I rarely post on a Friday, let alone a Friday in the middle of summer, but today’s cool idea is somewhat half-baked. Its very flakiness suits the day and the weather. Actually, I think it has potential, but I’m interested to know what others think.
For those of us in higher-ed fundraising, ‘age’ or ‘class year’ is a key predictor variable. Not everyone has this information in their databases, however. What if you could sort of impute a “best guess” age, based on a piece of data that you do have: First name?
Names go in and out of fashion. You may have played around with this cool tool for visualizing baby-name trends. My own first name, Kevin, peaked in popularity in the 1970s and has been on a downward slide ever since (chart here). I was born in 1969, so that’s pretty close. My father’s name, Leo, has not been popular since the 1920s (he was born in 1930), but is having a slight comeback in recent years (chart here).
As for female names, my mother’s name, Yvonne, never ranked in the top 1,000 in any time period covered by this visualization tool, so I’ll use my niece’s name: Katelyn. She was born in 2005. This chart shows that two common spellings of her name peaked around that year. (The axis labeling is a bit wonky — you’ll have to hover your cursor over the display to get a good read on the timing of the peak.)
You can’t look up every first name one by one, obviously, so you’ll need a data set from another source that relates relative frequencies of names with age data. That sort of thing might be available in census data. But knowing somebody with access to a higher-ed database might be the easiest way.
I’ve performed a query on our database, pulling on just three fields: ID (to ensure I have unique records), First Name, and Age — for more than 87,000 alumni. (Other databases will have only Class Year — we’re fortunate in that we’ve got birth dates for nearly every living alum.) Here are a few sample rows, with ID number blanked out:
From here, it’s a pretty simple matter to copy the data into stats software (or Excel) to compute counts and median ages for each first name. Amazingly, just six first names account for 10% of all living, contactable alumni! (In order: John, David, Michael, Robert, James, and Jennifer.)
On the other hand, a lot of first names are unique in the database, or nearly so.
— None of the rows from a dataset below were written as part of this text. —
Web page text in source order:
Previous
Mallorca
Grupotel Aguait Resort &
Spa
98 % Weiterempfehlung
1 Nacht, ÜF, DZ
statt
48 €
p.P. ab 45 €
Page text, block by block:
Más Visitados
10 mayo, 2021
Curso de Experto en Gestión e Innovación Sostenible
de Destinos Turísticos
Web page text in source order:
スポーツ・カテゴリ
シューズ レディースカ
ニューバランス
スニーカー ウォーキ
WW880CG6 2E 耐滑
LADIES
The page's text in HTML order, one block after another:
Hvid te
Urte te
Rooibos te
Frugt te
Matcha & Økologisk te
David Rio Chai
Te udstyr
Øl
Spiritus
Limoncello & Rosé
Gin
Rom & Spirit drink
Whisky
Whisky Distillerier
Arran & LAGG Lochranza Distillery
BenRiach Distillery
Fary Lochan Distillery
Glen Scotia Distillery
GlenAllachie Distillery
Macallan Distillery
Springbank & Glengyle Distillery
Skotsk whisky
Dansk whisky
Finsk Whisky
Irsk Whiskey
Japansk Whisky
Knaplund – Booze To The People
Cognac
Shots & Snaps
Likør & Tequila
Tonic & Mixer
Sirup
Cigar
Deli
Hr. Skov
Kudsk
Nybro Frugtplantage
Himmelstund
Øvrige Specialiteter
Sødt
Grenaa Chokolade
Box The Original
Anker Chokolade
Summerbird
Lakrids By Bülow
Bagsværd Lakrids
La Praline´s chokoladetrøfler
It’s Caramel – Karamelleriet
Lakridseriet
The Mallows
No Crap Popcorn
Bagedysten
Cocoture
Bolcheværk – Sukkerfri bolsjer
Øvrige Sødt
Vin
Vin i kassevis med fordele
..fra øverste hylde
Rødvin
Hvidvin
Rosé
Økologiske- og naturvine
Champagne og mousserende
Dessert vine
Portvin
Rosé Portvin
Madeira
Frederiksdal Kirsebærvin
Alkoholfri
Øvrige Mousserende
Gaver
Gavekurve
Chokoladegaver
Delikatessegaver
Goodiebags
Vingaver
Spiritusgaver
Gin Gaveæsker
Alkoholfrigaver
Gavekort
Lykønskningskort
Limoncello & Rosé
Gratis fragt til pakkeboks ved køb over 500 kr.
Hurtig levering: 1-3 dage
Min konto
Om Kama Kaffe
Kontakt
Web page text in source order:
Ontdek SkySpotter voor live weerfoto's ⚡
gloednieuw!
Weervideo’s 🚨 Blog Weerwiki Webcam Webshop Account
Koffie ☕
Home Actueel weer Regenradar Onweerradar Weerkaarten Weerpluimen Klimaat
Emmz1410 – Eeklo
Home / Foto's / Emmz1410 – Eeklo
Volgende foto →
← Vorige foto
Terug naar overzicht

To simplify things a bit, I calculated median ages only for names represented five or more times in the database. These 1,380 first names capture the vast majority of alumni.
The ten “oldest” names in the database are listed in the chart below, in descending order by median age. Have a look at these venerable handles. Of these, only Max has staged a rebound in recent years (according to the Baby Names visualizer).
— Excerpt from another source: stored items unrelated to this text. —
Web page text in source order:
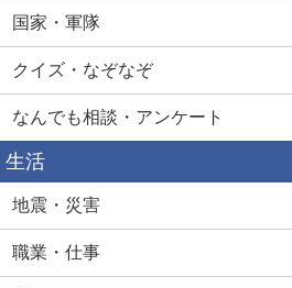
国家・軍隊
クイズ・なぞなぞ
なんでも相談・アンケート
生活
地震・災害
職業・仕事
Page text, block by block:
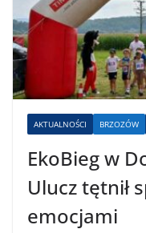
AKTUALNOŚCI BRZOZÓW
EkoBieg w
Ulucz tętnił
emocjami
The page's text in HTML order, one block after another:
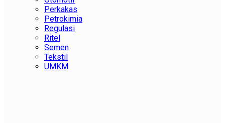
Perkakas
Petrokimia
Regulasi
Ritel
Semen
Tekstil
UMKM
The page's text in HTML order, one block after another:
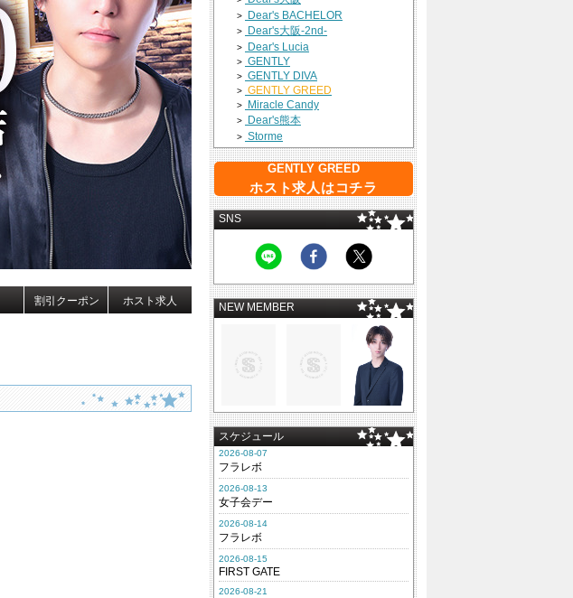
割引クーポン ホスト求人
> Dear's BACHELOR
> Dear's大阪-2nd-
> Dear's Lucia
> GENTLY
> GENTLY DIVA
> GENTLY GREED
> Miracle Candy
> Dear's熊本
> Storme
GENTLY GREED
ホスト求人はコチラ
SNS
NEW MEMBER
スケジュール
2026-08-07
フラレボ
2026-08-13
女子会デー
2026-08-14
フラレボ
2026-08-15
FIRST GATE
2026-08-21
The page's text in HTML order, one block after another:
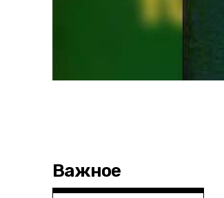
Важное
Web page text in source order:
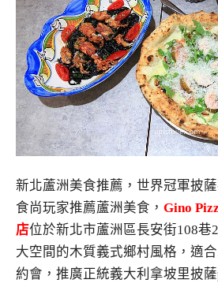
新北蘆洲美食推薦，世界冠軍披
食尚玩家推薦蘆洲美食， Gino
店位於新北市蘆洲區長安街108巷
大空間的木質義式鄉村風格，適
約會，推廣正統義大利拿坡里披
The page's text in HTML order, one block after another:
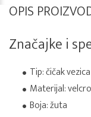
OPIS
Značajke i
Tip: čičak
Materijal: velcro
Boja: žuta

And here are the ten “youngest names,” in ascending order by median age. It’s an interesting coincidence that the very youngest name is Katelyn — my five-year-old niece. One or two (such as Jake) were popular many years ago, and at least one has flipped gender from male to female (Whitney). Most of the others are new on the scene.
The real test is, do these median ages actually provide reasonable estimates of age for people who aren’t in the database?
I’m not in the database (as an alum). There are 371 Kevins in the database, and their median age is 43. I turned 41 in May, so that’s very good.
My father is also not an alum. The 26 Leos in the database have a median age of 50, which is unfortunately 30 years too young. Let’s call that one a ‘miss’.
My mother’s ‘predicted’ age is off by half that — 15 years — that’s not too bad.
Here’s how my three siblings’ names fare: Angela (predicted 36, actual 39 — very good), Paul (predicted 48, actual 38 — fair), and Francis (predicted 60, actual 36 — poor). Clearly there’s an issue with Francis, which according to the Baby Names chart tool was popular many decades ago but not when my brother was named. In other words, results for individuals may vary!
So let’s say you’re a non-profit without access to age data for your database constituents. How does this help you? Well it doesn’t — not directly. You will need to find a data partner at a university who will prepare a file for you, just as I’ve done above. When you import the data into your model, you can match up records by first name and voila, you’ve got a variable that gives you a rough estimate of age. (Sometimes very rough — but it’s better than nothing.)
This is only an idea of mine. I don’t know if anyone has actually done this, so I’d be interested to hear from others. Here are a few additional thoughts:
- There shouldn’t be any privacy concern — all you want is a list of first names and their median ages, NOT IDs or last names — but be sure to get all necessary approvals.
- To anticipate your question, no, I won’t provide you my own file. I think you’d be much better off getting a names file from a university in your own city or region, which will provide a more accurate reflection of the ethnic flavour of your constituency.
- I used “First name”, but of course universities collect first, middle and last names, and the formal first name might not be the preferred moniker. If the university database has a “Preferred first name” field that is fully populated, that might be a better option for matching with your first-name field.
- Again, there might be more accessible sources of name- or age-related data out there. This idea just sounded fun to try!